The first day Clarabelle attended poetry lessons at the Very Special Arts (VSA) Singapore in Bedok more than a year ago, she had to be carried into the classroom by her father.
The 10-year-old was unable to walk for more than a few metres without assistance as she suffers from hypotonia, a condition which causes her to have low muscle tone and weakened muscles.
Formerly shy and withdrawn due to her disability, her teachers at VSA encouraged her to open up and do things for herself, such as walking to the table to get an eraser.
Clarabelle was one of around 30 beneficiaries who met President Halimah Yacob yesterday, when she visited the social service agency. Her visit was part of the President's Challenge outreach efforts to help vulnerable groups in Singapore battle against the coronavirus outbreak.
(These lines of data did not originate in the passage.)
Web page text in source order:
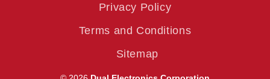
Privacy Policy
Terms and Conditions
Sitemap
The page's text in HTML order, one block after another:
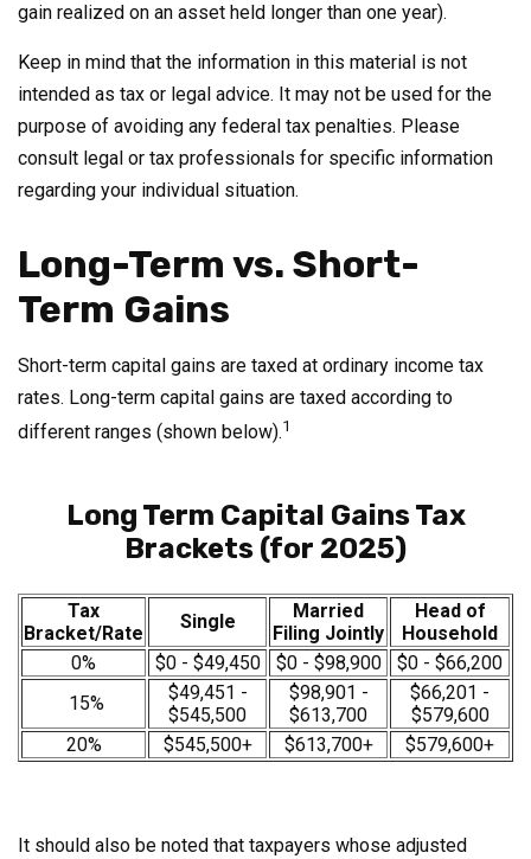
gain realized on an asset held longer than one year).
Keep in mind that the information in this material is not
intended as tax or legal advice. It may not be used for the
purpose of avoiding any federal tax penalties. Please
consult legal or tax professionals for specific information
regarding your individual situation.
Long-Term vs. Short-
Term Gains
Short-term capital gains are taxed at ordinary income tax
rates. Long-term capital gains are taxed according to
different ranges (shown below).1
Long Term Capital Gains Tax
Brackets (for 2025)
Tax
Bracket/Rate
Single
Married
Filing Jointly
Head of
Household
0%
$0 - $49,450 $0 - $98,900
$0 - $66,200
15%
$49,451 -
$545,500
$98,901 -
$613,700
$66,201 -
$579,600
20%
$545,500+ $613,700+ $579,600+
It should also be noted that taxpayers whose adjusted
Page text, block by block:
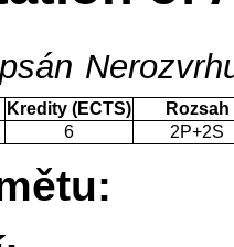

Ms Magali Finet, programmes manager at VSA Singapore, said Clarabelle was extremely shy and quiet, but a gifted poet. "We challenged her. We didn't pity her and say, 'Oh, poor thing. She cannot walk or do things'. We challenged her to try things," she added.
A year on, Clarabelle is now able to walk for longer distances independently and looks more confident, said Ms Finet.
The organisation provides classes in artistic disciplines - including painting, drawing, wire sculpting and 3D pen sculpting - for individuals diagnosed with conditions such as autism, Down syndrome, dwarfism and cerebral palsy.
About 250 students, ranging in age from six to 70, are enrolled in its weekly visual arts classes.
Yesterday, Madam Halimah handed out care packages - each consisting of a hand sanitiser, wet wipes and a disinfectant spray - to around 30 beneficiaries at the VSA.
She also gave out vitamins and masks to the centre for redistribution to its students and reminded them to practise good personal hygiene to safeguard against the virus.